FDA E-Cig Regulation

Although there’s still hope for changing the situation for vaping, the FDA e-cig regulations will start to impact the industry very soon. Vaping product manufacturers have until June 30th to register with the FDA, and you’ll also have to submit a list of products, including their labeling and a sampling of marketing materials. It may be nothing compared to submitting the premarket application (estimated to cost between $300,000 and $2 million per product), but it still means a lot of work.

So what do you have to do?

There are some differences depending on what your company does, but every manufacturer will have to use the FDA Unified Registration and Listing System (FURLS) and the Tobacco Registration and Product Listing Module (TRLM), as well as a Data Universal Numbering System (D-U-N-S) number.

You can read the full requirements in the guidance document, but we’ll go through the basics of what the systems are and what you have to do here.
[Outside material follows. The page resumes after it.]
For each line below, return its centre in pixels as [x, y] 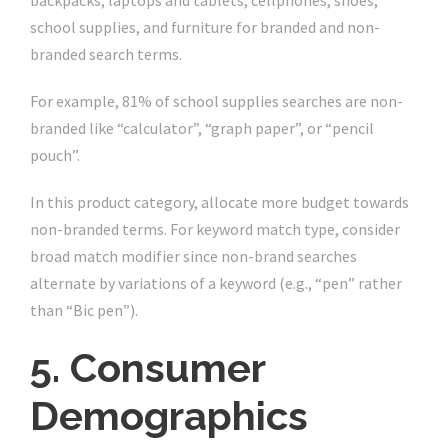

FDA Vape Regulation: What Happens on June 30th

The timeline for the FDA vaping regulations means that while full applications won’t need to be submitted until August 8th, 2018, companies will have to register their establishment and give the FDA Tobacco Products office a list of products by the 30th of June this year.

This all takes place through the Tobacco Products Registration and Product Listing Module (TRLM), which is part of the FDA Unified Registration and Listing System (FURLS). Understanding how to operate these systems is the main thing you have to do for FDA compliance in the coming month.

Getting a D-U-N-S Number

The FDA tobacco office uses the Universal Numbering System (D-U-N-S), and so you’ll need a D-U-N-S Number for your business before you proceed. This is a 9-character code provided by Dun & Bradstreet, which you can get for free from this page.

To get one, you’ll need:

  • The legal name of your company
  • The name and address of your headquarters.
  • The year the business was established.
  • It’s legal structure and main area of business.
  • The name of the CEO or owner and his/her telephone number.
  • The number of employees working at your physical location.
  • Your SIC code (which you can find here).

With this information, you can request your D-U-N-S number for FDA compliance, and you should receive it within a day.

What is FURLS?

FURLS is the FDA’s main system for registering your manufacturing facility and your products. You’ll need to create a FURLS account at FDA to comply with the FDA vaping rules, and this should be done as soon as you can. You can either register as an owner/operator or as an “official correspondent,” which basically just means somebody appointed by the owner/operator to handle regulatory tasks. If you already have a FURLS account at FDA, then you should use your existing account rather than create a new one.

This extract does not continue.